Directions for this task – Please transcribe exactly, and only, the lines of the data below between the line holding "farmers’ markets and most farm stands." and the line holding "vendors in accepting", inclusive.

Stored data
++++++++++++++++++++

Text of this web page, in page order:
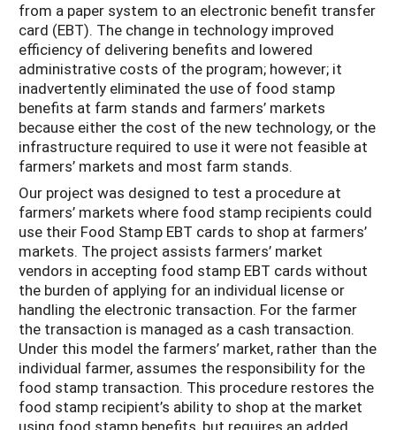
from a paper system to an electronic benefit transfer
card (EBT). The change in technology improved
efficiency of delivering benefits and lowered
administrative costs of the program; however; it
inadvertently eliminated the use of food stamp
benefits at farm stands and farmers’ markets
because either the cost of the new technology, or the
infrastructure required to use it were not feasible at
farmers’ markets and most farm stands.
Our project was designed to test a procedure at
farmers’ markets where food stamp recipients could
use their Food Stamp EBT cards to shop at farmers’
markets. The project assists farmers’ market
vendors in accepting food stamp EBT cards without
the burden of applying for an individual license or
handling the electronic transaction. For the farmer
the transaction is managed as a cash transaction.
Under this model the farmers’ market, rather than the
individual farmer, assumes the responsibility for the
food stamp transaction. This procedure restores the
food stamp recipient’s ability to shop at the market
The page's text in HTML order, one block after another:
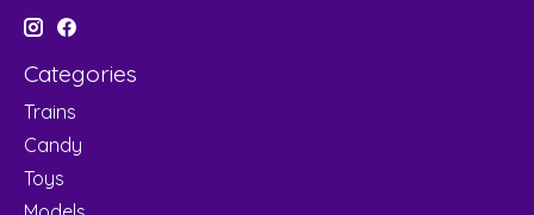
Categories
Trains
Candy
Toys
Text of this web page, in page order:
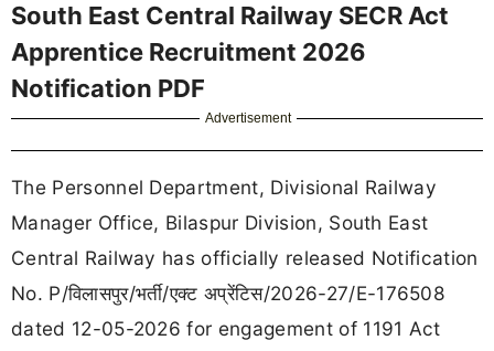
South East Central Railway SECR Act
Apprentice Recruitment 2026
Notification PDF
Advertisement
The Personnel Department, Divisional Railway
Manager Office, Bilaspur Division, South East
Central Railway has officially released Notification
No. P/विलासपुर/भर्ती/एक्ट अप्रेंटिस/2026-27/E-176508
dated 12-05-2026 for engagement of 1191 Act
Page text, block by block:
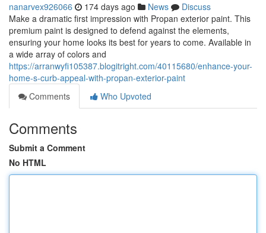
nanarvex926066 174 days ago News
Discuss
Make a dramatic first impression with Propan exterior paint. This
premium paint is designed to defend against the elements,
ensuring your home looks its best for years to come. Available in
a wide array of colors and
https://arranwyfi105387.blogitright.com/40115680/enhance-your-
home-s-curb-appeal-with-propan-exterior-paint
Comments
Who Upvoted
Comments
Submit a Comment
No HTML
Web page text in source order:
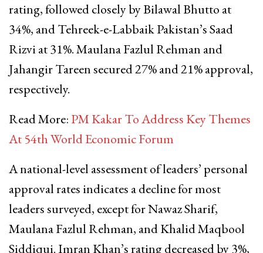
rating, followed closely by Bilawal Bhutto at
34%, and Tehreek-e-Labbaik Pakistan’s Saad
Rizvi at 31%. Maulana Fazlul Rehman and
Jahangir Tareen secured 27% and 21% approval,
respectively.
Read More: PM Kakar To Address Key Themes
At 54th World Economic Forum
A national-level assessment of leaders’ personal
approval rates indicates a decline for most
leaders surveyed, except for Nawaz Sharif,
Maulana Fazlul Rehman, and Khalid Maqbool
Siddiqui. Imran Khan’s rating decreased by 3%,
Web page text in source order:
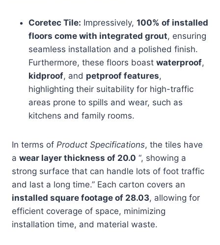
Coretec Tile: Impressively, 100% of installed
floors come with integrated grout, ensuring
seamless installation and a polished finish.
Furthermore, these floors boast waterproof,
kidproof, and petproof features,
highlighting their suitability for high-traffic
areas prone to spills and wear, such as
kitchens and family rooms.
In terms of Product Specifications, the tiles have
a wear layer thickness of 20.0 “, showing a
strong surface that can handle lots of foot traffic
and last a long time.” Each carton covers an
installed square footage of 28.03, allowing for
efficient coverage of space, minimizing
installation time, and material waste.
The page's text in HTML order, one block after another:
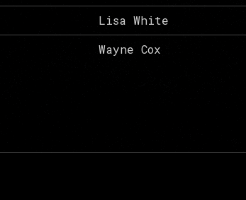
Lisa White
Wayne Cox

++++++++++++++++++++

Completed exercise –
farmers’ markets and most farm stands.
Our project was designed to test a procedure at
farmers’ markets where food stamp recipients could
use their Food Stamp EBT cards to shop at farmers’
markets. The project assists farmers’ market
vendors in accepting food stamp EBT cards without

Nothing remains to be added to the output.